I swallow hard, realizing right away what’s in his hand. “Um, it’s … um …”
“Chestnut, are these your
s?”
23
I GOT DREAMS
Are these pictures yours, Chestnut?” Daddy asks again. I don’t see any way out of this but the truth.
“Um, yes, sir.”
“You draw them?”
“Yes, sir.”
“They’re nice. I like the way you’ve drawn the wagon. Looks … real.”
I need to sit. Daddy’s not paid me a compliment in as long as I can remember. Matter of fact, he don’t even know me well enough to pay me a compliment. Not really, not like a father ought to know his firstborn, that is.
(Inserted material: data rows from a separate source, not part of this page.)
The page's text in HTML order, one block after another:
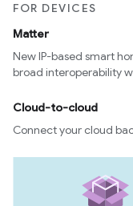
FOR DEVICES
Matter
New IP-based smart
broad interoperability
Cloud-to-cloud
Connect your cloud
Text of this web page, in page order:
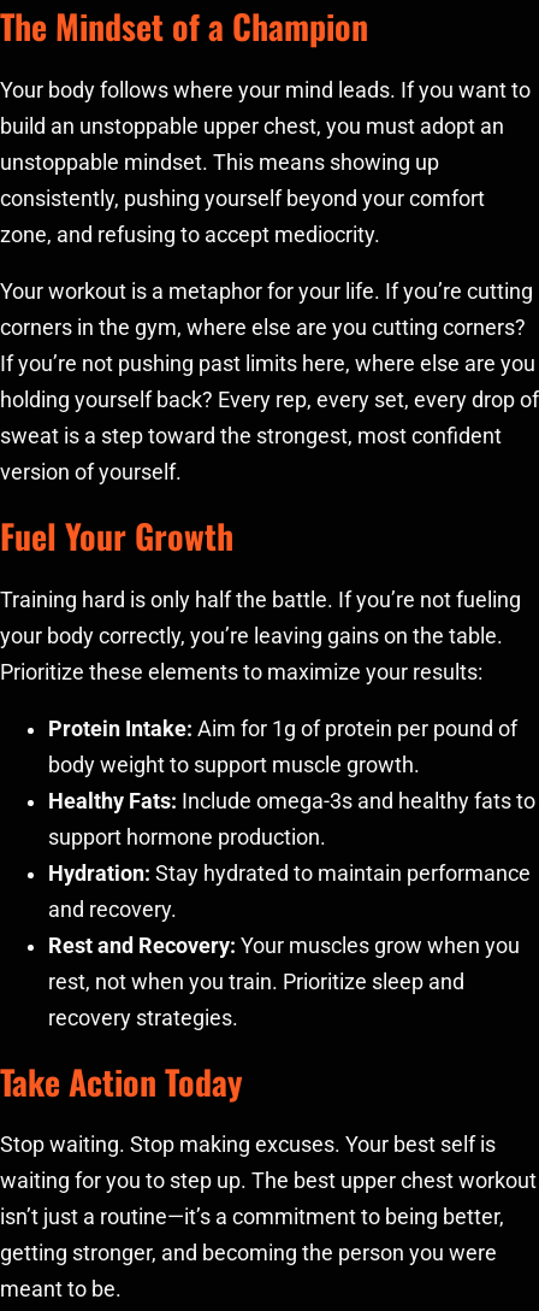
The Mindset of a Champion
Your body follows where your mind leads. If you want to
build an unstoppable upper chest, you must adopt an
unstoppable mindset. This means showing up
consistently, pushing yourself beyond your comfort
zone, and refusing to accept mediocrity.
Your workout is a metaphor for your life. If you’re cutting
corners in the gym, where else are you cutting corners?
If you’re not pushing past limits here, where else are you
holding yourself back? Every rep, every set, every drop of
sweat is a step toward the strongest, most confident
version of yourself.
Fuel Your Growth
Training hard is only half the battle. If you’re not fueling
your body correctly, you’re leaving gains on the table.
Prioritize these elements to maximize your results:
Protein Intake: Aim for 1g of protein per pound of
body weight to support muscle growth.
Healthy Fats: Include omega-3s and healthy fats to
support hormone production.
Hydration: Stay hydrated to maintain performance
and recovery.
Rest and Recovery: Your muscles grow when you
rest, not when you train. Prioritize sleep and
recovery strategies.
Take Action Today
Stop waiting. Stop making excuses. Your best self is
waiting for you to step up. The best upper chest workout
isn’t just a routine—it’s a commitment to being better,
getting stronger, and becoming the person you were
meant to be.

He doesn’t know my dreams, or my wants, so him saying something nice to me comes as a huge surprise.
“What are you planning to do with this talent of yours?” Daddy asks looking from the flyers to me and then back to the flyers again.
“I-I-I don’t understand,” I say, wondering if he’s on to me. Does he know what my flyers are for? “What do you mean what am I going to do with it?”
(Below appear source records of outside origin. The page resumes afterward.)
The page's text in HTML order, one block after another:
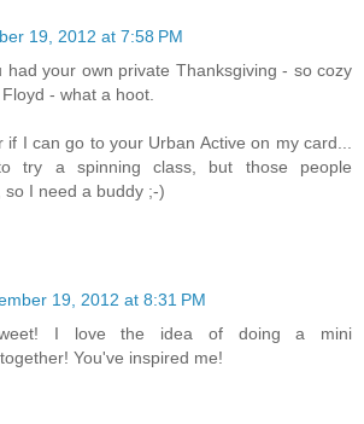
19, 2012 at 7:58 PM
had your own private Thanksgiving - so cozy
- what a hoot.
if I can go to your Urban Active on my card...
try a spinning class, but those people
so I need a buddy ;-)
19, 2012 at 8:31 PM
I love the idea of doing a mini
You've inspired me!
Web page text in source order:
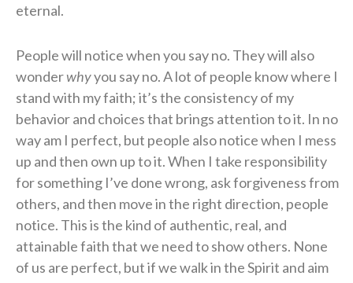
eternal.
People will notice when you say no. They will also
wonderwhyyou say no. A lot of people know where I
stand with my faith; it’s the consistency of my
behavior and choices that brings attention to it. In no
way am I perfect, but people also notice when I mess
up and then own up to it. When I take responsibility
for something I’ve done wrong, ask forgiveness from
others, and then move in the right direction, people
notice. This is the kind of authentic, real, and
attainable faith that we need to show others. None
of us are perfect, but if we walk in the Spirit and aim
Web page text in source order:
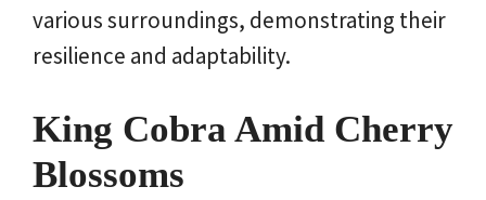
various surroundings, demonstrating their
resilience and adaptability.
King Cobra Amid Cherry
Blossoms
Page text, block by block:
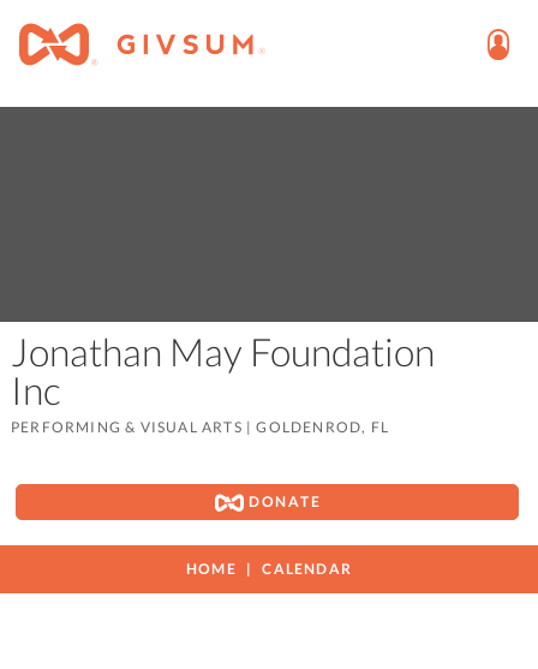
Jonathan May Foundation
Inc
PERFORMING & VISUAL ARTS |GOLDENROD, FL
DONATE
HOME CALENDAR
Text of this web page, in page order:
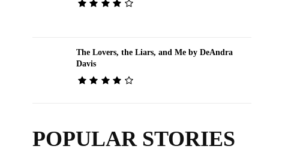
The Lovers, the Liars, and Me by DeAndra
Davis
POPULAR STORIES
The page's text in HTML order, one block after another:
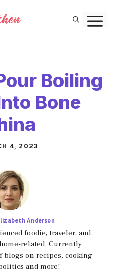
Boiling
Bone
4, 2023
Anderson
foodie, traveler, and
related. Currently
on recipes, cooking
and more!
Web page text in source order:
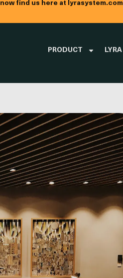
find us here at lyrasystem.com
PRODUCT LYRA
Company
Phone
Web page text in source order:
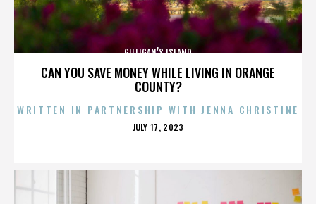
CAN YOU SAVE MONEY WHILE LIVING IN ORANGE
COUNTY?
GILLIGAN’S ISLAND
WRITTEN IN PARTNERSHIP WITH JENNA CHRISTINE
POSTED
JULY 17, 2023
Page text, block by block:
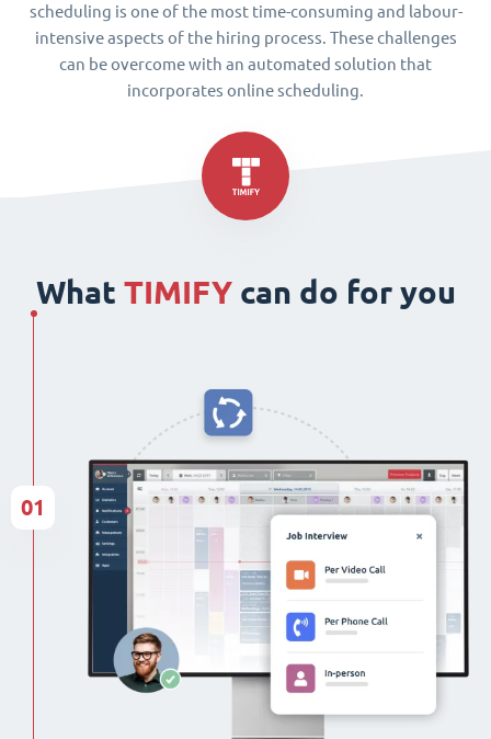
scheduling is one of the most time-consuming and labour-
intensive aspects of the hiring process. These challenges
can be overcome with an automated solution that
incorporates online scheduling.
What TIMIFYcan do for you
01
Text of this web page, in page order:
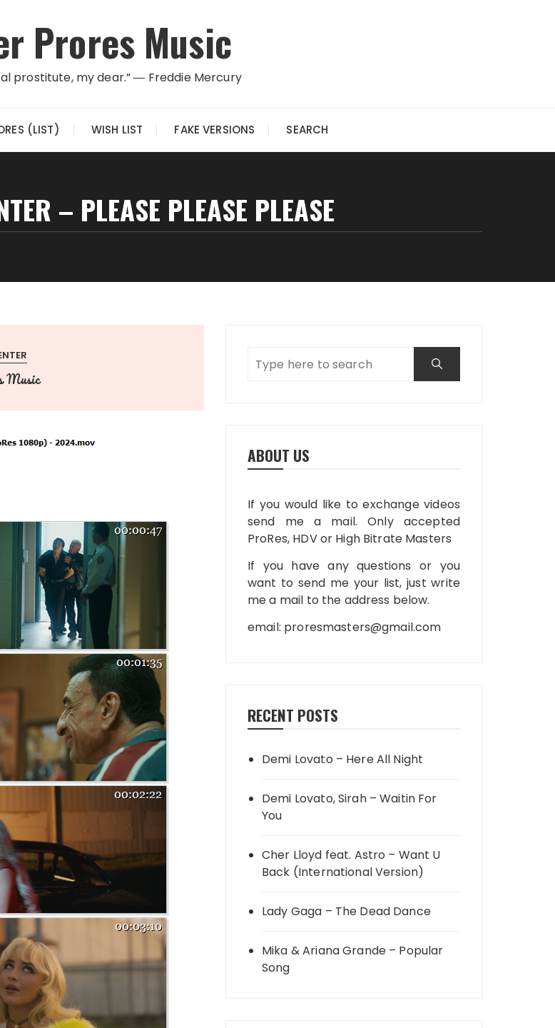
Prores Music
prostitute, my dear.” ― Freddie Mercury
(LIST) WISH LIST FAKE VERSIONS SEARCH
– PLEASE PLEASE PLEASE
Music
ABOUT US
If you would like to exchange videos
send me a mail. Only accepted
ProRes, HDV or High Bitrate Masters
If you have any questions or you
want to send me your list, just write
me a mail to the address below.
email: proresmasters@gmail.com
RECENT POSTS
Demi Lovato – Here All Night
Demi Lovato, Sirah – Waitin For
You
Cher Lloyd feat. Astro – Want U
Back (International Version)
Lady Gaga – The Dead Dance
Mika & Ariana Grande – Popular
Song
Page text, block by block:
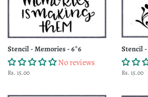
Stencil - Memories - 6*6
No reviews
Regular
Rs. 15.00
Stencil
Regular
Rs. 15.00
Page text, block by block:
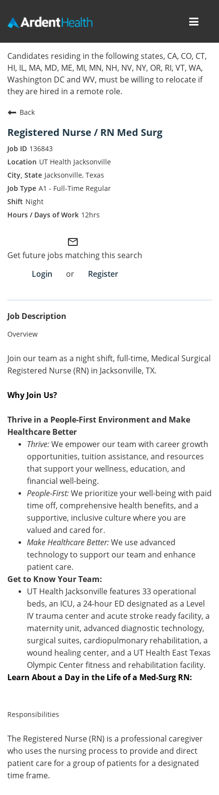
Locations
Nursing Careers
Corporate Careers
Join Talent Community
Internal Careers
Employee Referral Portal
Search Jobs
Candidates residing in the following states, CA, CO, CT,
HI, IL, MA, MD, ME, MI, MN, NH, NV, NY, OR, RI, VT, WA,
Washington DC and WV, must be willing to relocate if
they are hired in a remote role.
Back
Registered Nurse / RN Med Surg
136843
UT Health Jacksonville
Jacksonville, Texas
A1 - Full-Time Regular
Night
12hrs
mail_outline
Get future jobs matching this search
Login
or Register
Job Description
Overview
Join our team as a night shift, full-time, Medical Surgical
Registered Nurse (RN) in Jacksonville, TX.
Why Join Us?
Thrive in a People-First Environment and Make
Healthcare Better
Thrive:We empower our team with career growth
opportunities, tuition assistance, and resources
that support your wellness, education, and
financial well-being.
People-First:We prioritize your well-being with paid
time off, comprehensive health benefits, and a
supportive, inclusive culture where you are
valued and cared for.
Make Healthcare Better:We use advanced
technology to support our team and enhance
patient care.
Get to Know Your Team:
UT Health Jacksonville features 33 operational
beds, an ICU, a 24-hour ED designated as a Level
IV trauma center and acute stroke ready facility, a
maternity unit, advanced diagnostic technology,
surgical suites, cardiopulmonary rehabilitation, a
wound healing center, and a UT Health East Texas
Olympic Center fitness and rehabilitation facility.
Learn About a Day in the Life of a Med-Surg RN:
Responsibilities
The Registered Nurse (RN) is a professional caregiver
who uses the nursing process to provide and direct
patient care for a group of patients for a designated
time frame.
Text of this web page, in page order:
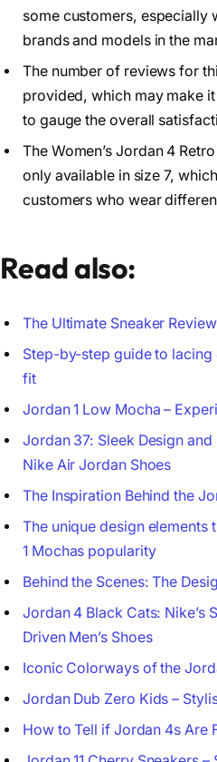
some customers, especially
brands and models in the
The number of reviews for
provided, which may make
to gauge the overall
The Women’s Jordan 4
only available in size 7,
customers who wear
Read also:
The Ultimate Sneaker
Step-by-step guide to
fit
Jordan 1 Low Mocha –
Jordan 37: Sleek Design
Nike Air Jordan Shoes
The Inspiration Behind the
The unique design
1 Mochas popularity
Behind the Scenes: The
Jordan 4 Black Cats: Nike’s
Driven Men’s Shoes
Iconic Colorways of the
Jordan Dub Zero Kids –
How to Tell if Jordan 4s Are
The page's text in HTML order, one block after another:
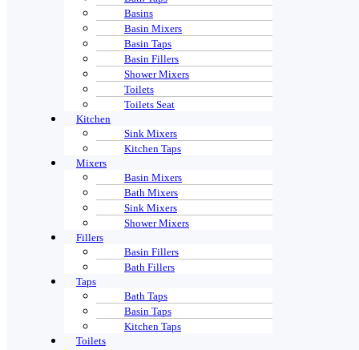
Basins
Basin Mixers
Basin Taps
Basin Fillers
Shower Mixers
Toilets
Toilets Seat
Kitchen
Sink Mixers
Kitchen Taps
Mixers
Basin Mixers
Bath Mixers
Sink Mixers
Shower Mixers
Fillers
Basin Fillers
Bath Fillers
Taps
Bath Taps
Basin Taps
Kitchen Taps
Toilets

“Chestnut’s gonna do same as you when she grows up, Daddy,” Mac says. “She’s gonna sell elixir and get rich.”
Mac’s crawling around on the ground around the wagon.
“Am not!” I say, puffing out my chest and feeling sort of proud I’ve told Daddy I’ve no intention of following in his footsteps.
“I know what Chestnut’s gonna do,” says Filbert. “She’s gonna get married and have bunches and bunches of babies, like Hazel.”
“I’m not a baby!” Hazel yells, slapping Filbert on the arm.
Filbert takes off running with Hazel close behind.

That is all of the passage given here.